LLVM has its own set of terms and conventions used in discussions, documentation, and code review.

TermDefinition
PassA transformation or analysis that operates on the IR; LLVM programs are optimised by a sequence of passes
Analysis passA pass that computes information about the IR without modifying it
Transform passA pass that modifies the IR to improve it in some way
Pass managerThe infrastructure that schedules and runs passes efficiently
CanonicaliseTo transform an IR construct into a standard, normalised form that is easier to reason about
EmitTo produce output — either a new IR form or target machine code
LegalizationThe process of transforming IR operations into forms the target machine supports
Instruction selectionThe mapping of IR instructions to target machine instructions
Register allocationThe assignment of IR virtual registers to physical machine registers
SpillTo move a value from a register to memory because there are insufficient registers available

In LLVM code reviews, “canonicalise” is a frequently used instruction: “Before optimising this pattern, canonicalise it to the form the middle-end expects.”

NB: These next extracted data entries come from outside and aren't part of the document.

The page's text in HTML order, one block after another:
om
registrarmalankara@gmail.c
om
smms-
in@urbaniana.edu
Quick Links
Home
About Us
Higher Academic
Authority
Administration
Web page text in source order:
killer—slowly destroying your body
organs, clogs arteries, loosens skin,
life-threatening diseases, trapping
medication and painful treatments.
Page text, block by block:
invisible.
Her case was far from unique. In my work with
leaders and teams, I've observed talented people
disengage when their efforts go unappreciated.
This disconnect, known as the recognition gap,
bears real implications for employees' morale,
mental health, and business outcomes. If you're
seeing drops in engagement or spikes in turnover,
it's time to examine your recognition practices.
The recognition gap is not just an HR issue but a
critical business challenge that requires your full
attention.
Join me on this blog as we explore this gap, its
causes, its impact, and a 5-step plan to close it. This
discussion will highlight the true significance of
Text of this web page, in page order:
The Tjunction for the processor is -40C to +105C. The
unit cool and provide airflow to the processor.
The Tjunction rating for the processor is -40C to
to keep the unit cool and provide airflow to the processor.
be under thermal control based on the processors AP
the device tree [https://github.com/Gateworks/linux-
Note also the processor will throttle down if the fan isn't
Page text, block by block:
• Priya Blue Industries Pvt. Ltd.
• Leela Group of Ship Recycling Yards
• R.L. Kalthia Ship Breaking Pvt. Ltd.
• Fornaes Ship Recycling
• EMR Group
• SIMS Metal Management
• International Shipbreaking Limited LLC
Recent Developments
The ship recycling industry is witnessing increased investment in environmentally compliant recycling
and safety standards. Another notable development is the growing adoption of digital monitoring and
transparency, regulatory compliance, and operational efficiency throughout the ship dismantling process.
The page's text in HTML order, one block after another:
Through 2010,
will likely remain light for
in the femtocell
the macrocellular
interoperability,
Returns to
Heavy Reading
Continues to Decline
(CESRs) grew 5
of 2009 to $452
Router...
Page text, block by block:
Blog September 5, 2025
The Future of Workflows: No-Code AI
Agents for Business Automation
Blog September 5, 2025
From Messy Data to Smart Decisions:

Back-End Vocabulary: Register Allocation and Code Generation

TermDefinition
Virtual registerAn unlimited, abstract register used in IR before register allocation
Calling conventionThe protocol governing how arguments, return values, and registers are managed across function calls
Prologue / EpilogueThe function entry/exit code that sets up and tears down the stack frame
Peephole optimisationA local optimisation that examines a small window of instructions and replaces them with more efficient equivalents
Instruction schedulingReordering instructions to improve performance, typically to avoid pipeline stalls
RelocationA reference in object code that must be resolved to an address at link time
Object fileThe output of the assembler, containing machine code and metadata for the linker

Example Sentences

  1. “The current lexer does not handle Unicode identifiers correctly — we need to update the token classification rules before the next release.”
  2. “After SSA construction, all phi nodes in the entry block are trivial and can be eliminated — the mem2reg pass should handle this automatically.”
  3. “This pass canonicalises all GEP instructions to a normalised form, which makes subsequent alias analysis more precise.”
  4. “The register allocator is spilling aggressively in this hot loop; we should examine the register pressure and consider splitting the loop into two phases.”
  5. “The LLVM backend emits a function prologue that is unnecessarily large for leaf functions — we can apply the leaf function optimisation to eliminate the frame pointer setup.”

Communication Tips for Compiler Engineers

When discussing a compiler bug, distinguish between a miscompilation (the compiler generates incorrect code) and a compiler crash (the compiler fails to produce output). These have different debugging approaches and different levels of severity.

When writing pass documentation or code comments, prefer the active voice and imperative mood: “This pass transforms… The analysis computes… Call this pass after…” — not “This pass is used to transform…”

The verb “lower” has a specific meaning in compiler vocabulary: to replace a high-level IR construct with a more concrete one closer to the target machine. “We lower intrinsics to platform-specific builtins in the legalization phase.” Avoid using it in its everyday English sense when writing compiler documentation.